Oh I have seen those before but it has been a long time actually. So cute. Is the boy's name Tommy? I can't remember for certain.
I know but I need them in my life lol like now lol
 
They might be on amazon too, have you looked on Toy Wiz? I don't know if they carry Barbie or not. Etsy will let you pay as a guest by credit card. Check there too.
 
They might be on amazon too, have you looked on Toy Wiz? I don't know if they carry Barbie or not. Etsy will let you pay as a guest by credit card. Check there too.
No its not the point of paying I don't have a credit care at all. I am a cash only person or Money order or gift cards kinda person. I could only get these if someone gifted me with the money to get them I should say as I am broke as a horse in June right now. But I do understand what your saying.
 
Oh yea that is hard, but never underestimate the possibility of finding them second hand either. There is a store in town here that has a Raggedy Ann section. I have no ability to go any time soon due to illness, but maybe when things are better I can check and see if she has this set for you.
 
I would adopt all the raggedy ann in the world if I could. There some on ebay for less then 20.00 right now these are the moment when I wish I had paypal and money. But water under the bridge right.
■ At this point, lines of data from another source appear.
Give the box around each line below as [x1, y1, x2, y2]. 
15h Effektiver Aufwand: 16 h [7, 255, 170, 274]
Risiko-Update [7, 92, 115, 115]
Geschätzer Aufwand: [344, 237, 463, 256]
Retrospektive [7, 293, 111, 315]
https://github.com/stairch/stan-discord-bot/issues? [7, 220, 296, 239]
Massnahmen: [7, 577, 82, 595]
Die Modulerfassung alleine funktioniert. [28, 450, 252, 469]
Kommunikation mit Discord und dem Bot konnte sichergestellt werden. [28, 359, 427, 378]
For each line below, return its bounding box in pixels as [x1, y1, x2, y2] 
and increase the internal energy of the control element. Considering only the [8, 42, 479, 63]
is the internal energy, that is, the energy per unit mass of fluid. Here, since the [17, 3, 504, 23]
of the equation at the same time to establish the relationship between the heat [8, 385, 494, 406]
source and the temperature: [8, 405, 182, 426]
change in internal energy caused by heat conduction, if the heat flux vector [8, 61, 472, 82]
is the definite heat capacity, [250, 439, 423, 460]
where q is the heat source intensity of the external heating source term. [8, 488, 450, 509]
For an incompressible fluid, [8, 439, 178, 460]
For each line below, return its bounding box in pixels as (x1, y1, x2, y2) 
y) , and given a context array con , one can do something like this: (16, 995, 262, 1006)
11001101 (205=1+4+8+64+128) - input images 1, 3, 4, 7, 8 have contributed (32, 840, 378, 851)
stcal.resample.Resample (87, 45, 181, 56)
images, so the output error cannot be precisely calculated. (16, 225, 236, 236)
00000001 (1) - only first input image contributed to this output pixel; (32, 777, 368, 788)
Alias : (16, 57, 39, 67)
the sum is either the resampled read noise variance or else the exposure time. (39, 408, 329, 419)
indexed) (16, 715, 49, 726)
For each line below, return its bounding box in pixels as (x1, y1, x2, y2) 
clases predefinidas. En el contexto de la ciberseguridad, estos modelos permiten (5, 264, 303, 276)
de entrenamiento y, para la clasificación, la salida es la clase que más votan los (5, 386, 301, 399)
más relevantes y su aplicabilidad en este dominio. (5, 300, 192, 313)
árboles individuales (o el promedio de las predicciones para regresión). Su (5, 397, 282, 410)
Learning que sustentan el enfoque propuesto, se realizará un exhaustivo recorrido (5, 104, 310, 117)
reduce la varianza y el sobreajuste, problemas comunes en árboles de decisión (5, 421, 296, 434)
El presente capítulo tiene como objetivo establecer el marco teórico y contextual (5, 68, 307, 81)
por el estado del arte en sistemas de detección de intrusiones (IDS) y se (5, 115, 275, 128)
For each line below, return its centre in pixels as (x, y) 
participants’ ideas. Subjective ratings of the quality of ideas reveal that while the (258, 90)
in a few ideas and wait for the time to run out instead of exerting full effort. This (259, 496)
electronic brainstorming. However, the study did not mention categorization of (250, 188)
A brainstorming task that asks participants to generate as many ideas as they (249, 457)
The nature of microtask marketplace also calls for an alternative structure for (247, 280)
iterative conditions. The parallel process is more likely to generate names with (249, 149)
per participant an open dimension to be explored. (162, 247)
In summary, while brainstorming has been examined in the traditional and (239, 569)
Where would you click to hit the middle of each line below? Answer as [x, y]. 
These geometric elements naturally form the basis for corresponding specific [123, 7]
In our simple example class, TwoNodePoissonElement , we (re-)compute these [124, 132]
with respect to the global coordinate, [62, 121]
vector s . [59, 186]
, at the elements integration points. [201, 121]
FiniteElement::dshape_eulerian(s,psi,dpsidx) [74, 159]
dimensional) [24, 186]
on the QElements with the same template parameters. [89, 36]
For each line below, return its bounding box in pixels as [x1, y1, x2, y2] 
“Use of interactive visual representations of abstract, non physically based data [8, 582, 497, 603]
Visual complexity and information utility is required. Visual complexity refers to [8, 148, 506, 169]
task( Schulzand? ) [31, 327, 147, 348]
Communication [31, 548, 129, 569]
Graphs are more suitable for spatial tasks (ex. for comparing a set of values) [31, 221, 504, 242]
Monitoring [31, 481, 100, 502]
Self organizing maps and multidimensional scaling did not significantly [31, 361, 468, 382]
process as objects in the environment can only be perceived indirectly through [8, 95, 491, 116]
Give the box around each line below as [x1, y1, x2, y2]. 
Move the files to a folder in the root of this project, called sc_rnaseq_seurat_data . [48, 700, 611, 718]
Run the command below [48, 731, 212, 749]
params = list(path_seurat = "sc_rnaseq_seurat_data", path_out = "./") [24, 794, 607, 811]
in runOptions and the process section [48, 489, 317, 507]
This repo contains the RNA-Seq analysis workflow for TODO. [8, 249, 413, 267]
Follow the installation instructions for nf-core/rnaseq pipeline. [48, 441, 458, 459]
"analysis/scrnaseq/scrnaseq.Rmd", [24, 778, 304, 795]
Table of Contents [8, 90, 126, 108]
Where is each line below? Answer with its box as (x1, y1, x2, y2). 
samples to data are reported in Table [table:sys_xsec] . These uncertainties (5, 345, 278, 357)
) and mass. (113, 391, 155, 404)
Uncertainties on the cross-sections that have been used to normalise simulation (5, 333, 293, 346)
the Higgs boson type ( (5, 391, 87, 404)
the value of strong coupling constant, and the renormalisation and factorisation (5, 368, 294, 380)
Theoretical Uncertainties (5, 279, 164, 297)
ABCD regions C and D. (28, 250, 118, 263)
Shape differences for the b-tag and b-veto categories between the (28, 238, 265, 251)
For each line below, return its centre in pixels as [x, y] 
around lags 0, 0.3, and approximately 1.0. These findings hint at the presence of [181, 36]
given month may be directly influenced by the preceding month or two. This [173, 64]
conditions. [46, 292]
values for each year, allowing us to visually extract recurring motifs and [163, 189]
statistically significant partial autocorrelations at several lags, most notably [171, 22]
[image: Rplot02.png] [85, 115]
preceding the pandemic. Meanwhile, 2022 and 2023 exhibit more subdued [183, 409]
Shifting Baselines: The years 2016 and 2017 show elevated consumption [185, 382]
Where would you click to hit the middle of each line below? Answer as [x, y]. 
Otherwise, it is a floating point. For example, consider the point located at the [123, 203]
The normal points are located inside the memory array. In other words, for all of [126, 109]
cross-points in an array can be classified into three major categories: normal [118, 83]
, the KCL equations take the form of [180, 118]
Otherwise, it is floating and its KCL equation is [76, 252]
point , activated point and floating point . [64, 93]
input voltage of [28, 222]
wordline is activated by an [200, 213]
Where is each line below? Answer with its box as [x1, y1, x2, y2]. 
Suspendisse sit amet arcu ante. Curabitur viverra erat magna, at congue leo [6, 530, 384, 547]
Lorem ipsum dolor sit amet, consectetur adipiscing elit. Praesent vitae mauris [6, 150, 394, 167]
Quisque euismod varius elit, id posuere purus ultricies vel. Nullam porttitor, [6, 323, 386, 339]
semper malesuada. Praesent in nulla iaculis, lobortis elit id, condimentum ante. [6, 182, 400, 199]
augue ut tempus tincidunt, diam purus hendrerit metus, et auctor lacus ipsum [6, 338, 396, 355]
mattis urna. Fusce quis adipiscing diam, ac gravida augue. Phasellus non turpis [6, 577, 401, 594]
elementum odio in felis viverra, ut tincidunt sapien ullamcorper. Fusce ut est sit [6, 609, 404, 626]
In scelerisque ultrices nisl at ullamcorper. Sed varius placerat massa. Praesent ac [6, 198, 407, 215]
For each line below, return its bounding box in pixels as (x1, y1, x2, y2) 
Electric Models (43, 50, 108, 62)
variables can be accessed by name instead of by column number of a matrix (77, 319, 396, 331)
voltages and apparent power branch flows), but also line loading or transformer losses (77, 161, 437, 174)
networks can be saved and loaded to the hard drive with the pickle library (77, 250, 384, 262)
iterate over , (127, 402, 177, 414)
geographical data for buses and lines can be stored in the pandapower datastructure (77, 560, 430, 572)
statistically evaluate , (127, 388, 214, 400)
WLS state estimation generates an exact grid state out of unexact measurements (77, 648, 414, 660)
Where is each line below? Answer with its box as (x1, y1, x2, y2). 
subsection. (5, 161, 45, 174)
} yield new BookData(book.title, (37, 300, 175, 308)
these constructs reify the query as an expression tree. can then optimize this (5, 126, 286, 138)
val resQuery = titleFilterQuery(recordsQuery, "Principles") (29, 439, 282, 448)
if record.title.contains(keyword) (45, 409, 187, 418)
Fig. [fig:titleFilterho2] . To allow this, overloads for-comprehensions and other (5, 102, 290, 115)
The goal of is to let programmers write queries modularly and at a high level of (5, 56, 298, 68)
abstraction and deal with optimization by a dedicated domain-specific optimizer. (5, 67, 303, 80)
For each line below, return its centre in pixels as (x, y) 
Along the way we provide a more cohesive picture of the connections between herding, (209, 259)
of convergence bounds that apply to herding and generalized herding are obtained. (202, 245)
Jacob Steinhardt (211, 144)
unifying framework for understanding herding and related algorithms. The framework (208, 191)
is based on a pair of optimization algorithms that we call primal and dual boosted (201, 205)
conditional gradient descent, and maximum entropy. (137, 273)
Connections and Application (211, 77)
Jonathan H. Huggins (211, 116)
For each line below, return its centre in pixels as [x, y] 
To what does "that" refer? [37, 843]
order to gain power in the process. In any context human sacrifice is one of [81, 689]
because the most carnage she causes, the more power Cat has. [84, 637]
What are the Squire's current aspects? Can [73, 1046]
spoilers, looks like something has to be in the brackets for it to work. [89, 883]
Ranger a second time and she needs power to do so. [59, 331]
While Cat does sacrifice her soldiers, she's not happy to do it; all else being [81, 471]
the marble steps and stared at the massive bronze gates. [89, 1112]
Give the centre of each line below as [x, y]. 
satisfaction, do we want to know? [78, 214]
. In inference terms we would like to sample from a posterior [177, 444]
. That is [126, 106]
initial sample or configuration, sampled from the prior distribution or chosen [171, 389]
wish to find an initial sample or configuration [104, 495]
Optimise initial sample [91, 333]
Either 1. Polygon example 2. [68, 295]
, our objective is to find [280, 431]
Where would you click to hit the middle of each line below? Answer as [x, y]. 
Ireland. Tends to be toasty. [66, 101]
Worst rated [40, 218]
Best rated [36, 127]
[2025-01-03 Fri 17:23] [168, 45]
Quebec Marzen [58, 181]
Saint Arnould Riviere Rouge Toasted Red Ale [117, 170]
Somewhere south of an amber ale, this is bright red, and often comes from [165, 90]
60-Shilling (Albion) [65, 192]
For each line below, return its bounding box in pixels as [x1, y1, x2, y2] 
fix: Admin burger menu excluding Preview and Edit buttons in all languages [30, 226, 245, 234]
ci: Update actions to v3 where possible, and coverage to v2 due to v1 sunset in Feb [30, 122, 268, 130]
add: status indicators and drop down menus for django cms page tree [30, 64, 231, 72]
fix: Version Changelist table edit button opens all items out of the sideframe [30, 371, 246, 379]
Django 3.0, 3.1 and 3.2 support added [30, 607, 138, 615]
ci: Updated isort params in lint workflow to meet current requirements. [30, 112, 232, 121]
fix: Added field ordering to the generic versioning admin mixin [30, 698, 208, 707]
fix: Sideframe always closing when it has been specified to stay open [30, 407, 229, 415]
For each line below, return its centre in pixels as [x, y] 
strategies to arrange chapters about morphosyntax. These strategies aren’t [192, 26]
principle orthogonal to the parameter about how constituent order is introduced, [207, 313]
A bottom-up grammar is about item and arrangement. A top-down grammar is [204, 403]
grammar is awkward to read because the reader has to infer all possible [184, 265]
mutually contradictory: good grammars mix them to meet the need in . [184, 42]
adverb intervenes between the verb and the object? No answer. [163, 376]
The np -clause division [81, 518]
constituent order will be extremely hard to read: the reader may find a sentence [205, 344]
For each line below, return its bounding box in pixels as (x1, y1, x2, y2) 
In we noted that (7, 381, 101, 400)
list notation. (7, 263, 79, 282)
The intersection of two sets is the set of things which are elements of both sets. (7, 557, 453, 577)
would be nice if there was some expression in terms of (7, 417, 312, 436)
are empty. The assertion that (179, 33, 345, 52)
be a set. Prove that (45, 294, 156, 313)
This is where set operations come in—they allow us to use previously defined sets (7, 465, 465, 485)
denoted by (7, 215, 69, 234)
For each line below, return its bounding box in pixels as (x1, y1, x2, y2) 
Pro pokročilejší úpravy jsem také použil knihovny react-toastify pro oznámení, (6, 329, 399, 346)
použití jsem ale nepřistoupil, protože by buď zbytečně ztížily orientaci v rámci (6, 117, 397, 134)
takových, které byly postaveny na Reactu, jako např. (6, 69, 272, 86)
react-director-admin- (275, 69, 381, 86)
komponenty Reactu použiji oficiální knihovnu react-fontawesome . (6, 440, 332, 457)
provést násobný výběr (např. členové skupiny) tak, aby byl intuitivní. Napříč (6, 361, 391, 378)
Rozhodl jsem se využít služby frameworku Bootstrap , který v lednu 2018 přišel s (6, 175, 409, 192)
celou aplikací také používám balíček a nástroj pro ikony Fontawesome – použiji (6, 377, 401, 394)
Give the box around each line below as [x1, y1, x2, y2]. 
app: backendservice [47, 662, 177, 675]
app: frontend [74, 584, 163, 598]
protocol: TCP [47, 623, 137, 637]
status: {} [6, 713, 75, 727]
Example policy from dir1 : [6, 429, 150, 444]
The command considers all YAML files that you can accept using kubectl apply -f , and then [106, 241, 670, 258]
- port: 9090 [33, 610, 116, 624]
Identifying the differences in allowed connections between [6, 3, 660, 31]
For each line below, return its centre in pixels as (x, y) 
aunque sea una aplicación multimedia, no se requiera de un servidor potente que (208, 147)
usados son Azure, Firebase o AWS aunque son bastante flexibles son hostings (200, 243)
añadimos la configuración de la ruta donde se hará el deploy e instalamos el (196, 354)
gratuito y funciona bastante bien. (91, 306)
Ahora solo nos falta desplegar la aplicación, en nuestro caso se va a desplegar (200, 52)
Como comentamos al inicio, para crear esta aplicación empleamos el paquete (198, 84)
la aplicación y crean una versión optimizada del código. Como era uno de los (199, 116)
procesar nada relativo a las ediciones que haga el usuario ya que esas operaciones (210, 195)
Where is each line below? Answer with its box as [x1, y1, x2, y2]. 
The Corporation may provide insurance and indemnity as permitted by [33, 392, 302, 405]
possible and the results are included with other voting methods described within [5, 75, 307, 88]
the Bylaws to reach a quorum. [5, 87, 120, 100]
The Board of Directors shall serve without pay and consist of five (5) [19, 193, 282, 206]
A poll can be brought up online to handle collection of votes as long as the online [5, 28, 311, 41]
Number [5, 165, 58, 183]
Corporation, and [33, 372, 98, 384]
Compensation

Hope you feel better @tulagirl I am having dizzy spells myself.
 
I would adopt all the raggedy ann in the world if I could. There some on ebay for less then 20.00 right now these are the moment when I wish I had paypal and money. But water under the bridge right.

Hope you feel better @tulagirl I am having dizzy spells myself.

I think the front we just got made mine worse how about you? All that wind and pressure with a huge temperature drop. Yesterday was an impossible day.